Any comments and advice are most welcome!





  • fidgetbonesfidgetbones Posts: 17,440
    I like the last one best. I would put gravel and a few spring bulbs around the base of the rowan tree rather than have lawn, which would be a pain to cut with a mower, and the tree would do better in summer with gravel. I don't like decking under a shed, it is a home for rats and other ferals.
  • mikej1263mikej1263 Posts: 6
    Hi fidgetbones.  Yes, you're right - it would be a nightmare to cut. The point about rodents is a good one too that I hadn't thought of.

    Many thanks for your response.
  • NollieNollie Posts: 7,488
    I prefer the last one too, the summerhouse at an angle breaks up the straight lines and looks as if would have a better view of the garden - also if your sitting on the terrance enjoying a G&T, you will have a better view in to see what the girls are getting up to, assuming the summerhouse doors are on the long side, might be the other way round...
    Mountainous Northern Catalunya, Spain. Hot summers, cold winters.
  • DovefromaboveDovefromabove Posts: 86,969
    I'd go for the last one too ... but I'd also change the planting bed ... I'd extend it  around and make it a sort of ' soft curved triangle' if you get me, with some small shrubs and mixed herbaceous perennials ... otherwise that side of the garden's going to look very 'square and bare'.  

    Just to add, my daughter had a 'summer house' to play in and call  her own (rather ramshackle ... we were on a smallholding' but she loved it  :D

    Gardening in Central Norfolk on improved gritty moraine over chalk ... free-draining.

  • wild edgeswild edges Posts: 10,178
    Draw it up in 3d on sketchup. If you can use CAD sketchup is basically the same.

    I'd get some stepping stones or similar between the decking and wendy house or whatever the most travelled path will be. Any scope for a sedum roof on the wendy house?
    Tradition is just peer pressure from dead people
  • mikej1263mikej1263 Posts: 6
    Thanks for the response Nollie. I like your point about breaking up the straight lines . . . and the G&T on the terrace sounds a good idea too!!
  • mikej1263mikej1263 Posts: 6
    Thanks DoveFromAbove. Do you mean extending it around to meet where this approximately a 45 degree angle in the paving? If so, I agree it will make it would soften the look and make it look much less "angular" - must be the engineer in me naturally goes for straight lines and angles :-)
  • mikej1263mikej1263 Posts: 6
    Wild edges - thanks for your post.
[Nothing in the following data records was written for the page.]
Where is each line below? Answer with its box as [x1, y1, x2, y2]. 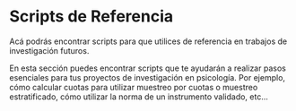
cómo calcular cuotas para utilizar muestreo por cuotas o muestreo [9, 81, 258, 92]
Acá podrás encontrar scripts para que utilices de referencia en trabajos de [9, 36, 288, 47]
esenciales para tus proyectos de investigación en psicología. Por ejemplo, [9, 72, 285, 82]
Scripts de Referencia [9, 6, 173, 27]
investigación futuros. [9, 45, 90, 55]
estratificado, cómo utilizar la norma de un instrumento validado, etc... [9, 91, 269, 102]
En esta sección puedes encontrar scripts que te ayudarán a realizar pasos [9, 63, 287, 73]
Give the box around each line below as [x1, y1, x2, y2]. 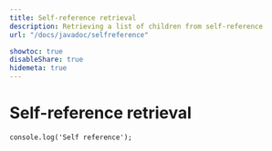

Funnily enough we have been talking about having stepping stones in a nice sweeping curve - no doubt my daughter's will take the shortest possible path across! :-)
  • Blue OnionBlue Onion Posts: 2,987
    As the others said, number three has the most potential.  Adding to Dove, I would make the bedding a sort of crescent shape from the corner of the paving with the summer house (including the Rowan in the bed) to the west side of the property inline with the corner of the summer house.  Sort of a round curve that is easy to mow, making that part of the lawn the edge of a circle.  It will break up the shape of the garden without eating up a huge amount of the lawn.. giving some of the bedding areas a depth.  
    Utah, USA.
  • DovefromaboveDovefromabove Posts: 86,969
    That's it Blue Onion ... you've got what I mean  :)

    Gardening in Central Norfolk on improved gritty moraine over chalk ... free-draining.